Page MenuHomePhabricator

Avoid indexing of local "copies" of the central user page
Closed, ResolvedPublic

Description

I noticed today that user pages from Meta-Wiki are also indexed from seemingly random wikis, possibly all. e.g. https://sw.wikibooks.org/wiki/Mtumiaji:Krinkle is a result in Google on the second page for my username (not higher than the version from Meta-Wiki, but still).

We should probably mark these as Noindex and/or ensure the Canonical link header is set to the central version?

Event Timeline

Krinkle renamed this task from Avoid indexing local "copies" of the central user page to Avoid indexing of local "copies" of the central user page.Oct 1 2017, 2:24 AM

There is a similar task, which proposes that __NOINDEX__ on the gobal user page should also be applied on local copies: T90475.

Setting the canonical link should be easy enough. Do we also need to mark these as no index in addition to that?

Change 381882 had a related patch set uploaded (by Legoktm; owner: Legoktm):
[mediawiki/extensions/GlobalUserPage@master] Set canonical URL of remote pages to central page

https://gerrit.wikimedia.org/r/381882

Krinkle triaged this task as Medium priority.Oct 3 2017, 6:10 PM

Change 381882 merged by jenkins-bot:
[mediawiki/extensions/GlobalUserPage@master] Set canonical URL of remote pages to central page

https://gerrit.wikimedia.org/r/381882

@Krinkle: My global userpage on Wikimedia Commons still appears in Google results, even with the text "… you see on this page was copied from". Is this an intentional exception by the Commons community?

Hmmm....

Screenshot_2019-07-09  you see on this page was copied from - Google Search.png (942×1 px, 112 KB)

Is this an intentional exception by the Commons community?

Not that I'm aware of...

Same for the dewiki page; the search terms "Benutzer ToBeFree de wikipedia" and "User ToBeFree Wikimedia Commons" are very specific, but to my knowledge, a properly working "NOINDEX" should prevent, or even remove, these results.

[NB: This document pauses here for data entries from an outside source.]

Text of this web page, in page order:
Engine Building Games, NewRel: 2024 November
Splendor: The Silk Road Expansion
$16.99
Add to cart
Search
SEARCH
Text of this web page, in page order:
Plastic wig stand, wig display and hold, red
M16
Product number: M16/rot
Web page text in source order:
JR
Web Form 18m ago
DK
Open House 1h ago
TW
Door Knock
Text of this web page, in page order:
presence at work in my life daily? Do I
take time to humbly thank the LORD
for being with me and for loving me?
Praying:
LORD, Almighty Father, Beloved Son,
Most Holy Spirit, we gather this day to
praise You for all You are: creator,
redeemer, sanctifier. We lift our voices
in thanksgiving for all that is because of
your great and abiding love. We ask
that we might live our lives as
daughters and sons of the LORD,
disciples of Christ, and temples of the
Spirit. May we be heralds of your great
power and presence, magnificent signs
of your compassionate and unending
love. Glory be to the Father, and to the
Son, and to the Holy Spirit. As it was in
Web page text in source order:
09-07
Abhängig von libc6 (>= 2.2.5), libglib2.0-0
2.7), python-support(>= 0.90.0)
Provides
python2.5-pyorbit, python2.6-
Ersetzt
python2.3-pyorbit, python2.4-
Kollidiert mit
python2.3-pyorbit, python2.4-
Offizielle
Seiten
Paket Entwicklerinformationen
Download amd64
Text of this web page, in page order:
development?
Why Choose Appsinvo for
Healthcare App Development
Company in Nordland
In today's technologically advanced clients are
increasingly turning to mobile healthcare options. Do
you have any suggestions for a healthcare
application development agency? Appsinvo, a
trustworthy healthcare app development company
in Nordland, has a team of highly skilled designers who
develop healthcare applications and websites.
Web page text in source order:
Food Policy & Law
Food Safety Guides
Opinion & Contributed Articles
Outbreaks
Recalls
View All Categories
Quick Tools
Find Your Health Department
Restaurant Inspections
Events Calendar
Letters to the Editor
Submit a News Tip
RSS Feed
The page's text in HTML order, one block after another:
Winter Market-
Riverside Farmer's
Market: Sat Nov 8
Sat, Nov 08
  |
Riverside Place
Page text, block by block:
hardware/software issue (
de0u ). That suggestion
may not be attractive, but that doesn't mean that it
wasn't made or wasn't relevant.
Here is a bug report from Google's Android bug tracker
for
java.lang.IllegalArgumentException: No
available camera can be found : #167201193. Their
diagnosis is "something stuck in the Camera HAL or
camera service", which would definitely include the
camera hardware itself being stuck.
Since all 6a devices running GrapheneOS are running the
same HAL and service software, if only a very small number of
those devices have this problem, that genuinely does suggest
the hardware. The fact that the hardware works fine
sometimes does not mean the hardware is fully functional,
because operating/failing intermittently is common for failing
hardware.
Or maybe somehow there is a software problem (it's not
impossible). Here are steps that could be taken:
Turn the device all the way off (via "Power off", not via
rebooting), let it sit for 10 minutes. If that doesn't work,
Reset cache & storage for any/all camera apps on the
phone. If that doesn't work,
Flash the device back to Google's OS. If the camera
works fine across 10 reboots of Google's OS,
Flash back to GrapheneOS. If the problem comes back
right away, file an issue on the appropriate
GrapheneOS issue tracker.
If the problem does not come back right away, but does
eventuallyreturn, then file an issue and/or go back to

reopening, but perhaps it's the wrong phabricator task. T90475 seems to be relevant too. Judging by the title of this task here, however, it isn't yet fixed.

Indeed. The hundreds of local duplicates like https://en.wikipedia.beta.wmflabs.org/wiki/User:Krinkle and https://en.wikipedia.org/wiki/User:Timo_Tijhof_(WMF) still do not have noindex and do still appear in Google search results, in addition to their originals at Meta-Wiki.

Change 597906 had a related patch set uploaded (by Legoktm; owner: Legoktm):
[mediawiki/extensions/GlobalUserPage@master] Set 'noindex' for global user pages to avoid indexing by search engines

https://gerrit.wikimedia.org/r/597906

Change 597906 merged by jenkins-bot:
[mediawiki/extensions/GlobalUserPage@master] Set 'noindex' for global user pages to avoid indexing by search engines

https://gerrit.wikimedia.org/r/597906

https://www.google.com/search?q=%22you+see+on+this+page+was+copied+from%22&hl=en&filter=0&biw=2560&bih=1311 still has some results, but the few I checked out all have <meta name="robots" content="noindex,nofollow"/> set.

Good enough for me. I see the matches for my username have also dropped from 100s to only four. and those results for non-canonical URLs (m-dot with odd query parameter) which will presumably fall out once it gets recrawled.